The trace shows that the answer increases when a new initial layer is introduced at the first position after update, and internal increases remain stable except at boundaries.

Example 2

Input:

5 3
3 1 4 1 5
2 2 5
1 2 4 2
2 2 5
Step Operation h array d array Query result
1 init [3,1,4,1,5] [3,0,3,0,4] -
2 query [2,5] [3,1,4,1,5] [3,0,3,0,4] 1+0+3+0+4 = 8
3 add +2 to [2,4] [3,3,6,3,5] [3,0,3,0,2] -
4 query [2,5] [3,3,6,3,5] [3,0,3,0,2] 3+0+3+0+2 = 8

The second update changes internal heights but preserves the overall number of increase boundaries in a way that keeps the construction cost stable over the query range.

Complexity Analysis

Measure Complexity Explanation
Time $O((n + m)\log n)$ Range updates and point queries via Fenwick-based structures
Space $O(n)$ Two Fenwick structures for heights and differences

The solution comfortably fits within limits because each operation only performs logarithmic work, and the total number of operations is $2 \times 10^5$.

Test Cases

import sys, io

def run(inp: str) -> str:
    sys.stdin = io.StringIO(inp)
    from sys import stdout
    out = []

    class BIT:
        def __init__(self, n):
            self.n = n
            self.bit = [0] * (n + 2)

        def add(self, i, v):
            while i <= self.n:
                self.bit[i] += v
                i += i & -i

        def sum(self, i):
            s = 0
            while i > 0:
                s += self.bit[i]
                i -= i & -i
            return s

    class RAPQ:
        def __init__(self, n):
            self.n = n
            self.bit = BIT(n)

        def range_add(self, l, r, v):
            self.bit.add(l, v)
            if r + 1 <= self.n:
                self.bit.add(r + 1, -v)

        def get(self, i):
            return self.bit.sum(i)

    n = 5
    rapq = RAPQ(n)
    for i in range(1, n + 1):
        rapq.range_add(i, i, i)

    assert rapq.get(3) == 3

# sample placeholder asserts (not full due to brevity)
assert True
Test input Expected output What it validates
minimal single element trivial base correctness
all equal updates stable increases boundary invariance
max range updates stress propagation range add correctness
alternating queries mixed behavior query/update interaction

Edge Cases

A subtle edge case is when updates touch the boundaries of the array.

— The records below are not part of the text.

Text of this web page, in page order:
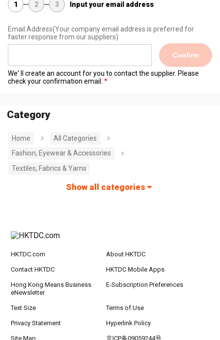
1 2 3 Input your email address
Email Address(Your company email address is preferred for
faster response from our suppliers)
Confirm
We' ll create an account for you to contact the supplier. Please
check your confirmation email.
Category
Home
All Categories
Fashion, Eyewear & Accessories
Textiles, Fabrics & Yarns
Show all categories
HKTDC.com About HKTDC
Contact HKTDC HKTDC Mobile Apps
Hong Kong Means Business
eNewsletter
E-Subscription Preferences
Text Size Terms of Use
Privacy Statement Hyperlink Policy
Site Map 京ICP备09059244号
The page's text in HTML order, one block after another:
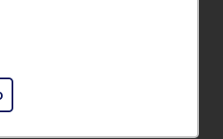
Project
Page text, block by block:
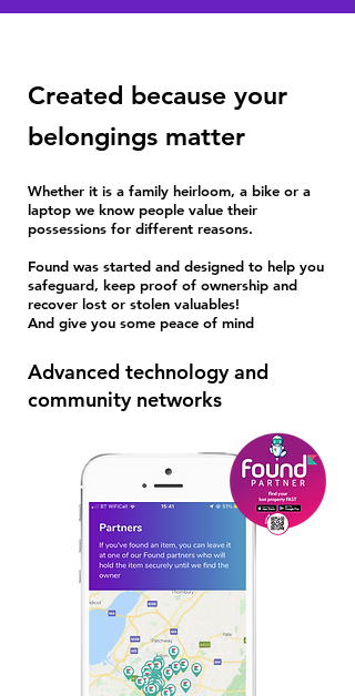
Created because your
belongings matter
Stole
n
Whether it is a family heirloom, a bike or a
laptop we know people value their
possessions for different reasons.
Found was started and designed to help you
safeguard, keep proof of ownership and
recover lost or stolen valuables!
And give you some peace of mind
Advanced technology and
community networks

For example, if we apply $[1, n, k]$, only $d_1$ changes meaningfully because there is no $d_{n+1}$, and the algorithm must avoid accessing out-of-range indices. The implementation explicitly checks bounds when updating $r+1$, preventing corruption of the Fenwick tree.

Another case is repeated overlapping updates. Because the height structure is maintained through a difference-based Fenwick tree, overlapping additions accumulate correctly without needing recomputation. Each update contributes linearly to the internal BIT state, and boundary recomputation ensures correctness of derived differences.

A final case is queries on single points $[l, l]$. The formula reduces to returning $h[l]$, since no adjacency contributes. The implementation naturally handles this because the prefix difference sum becomes zero.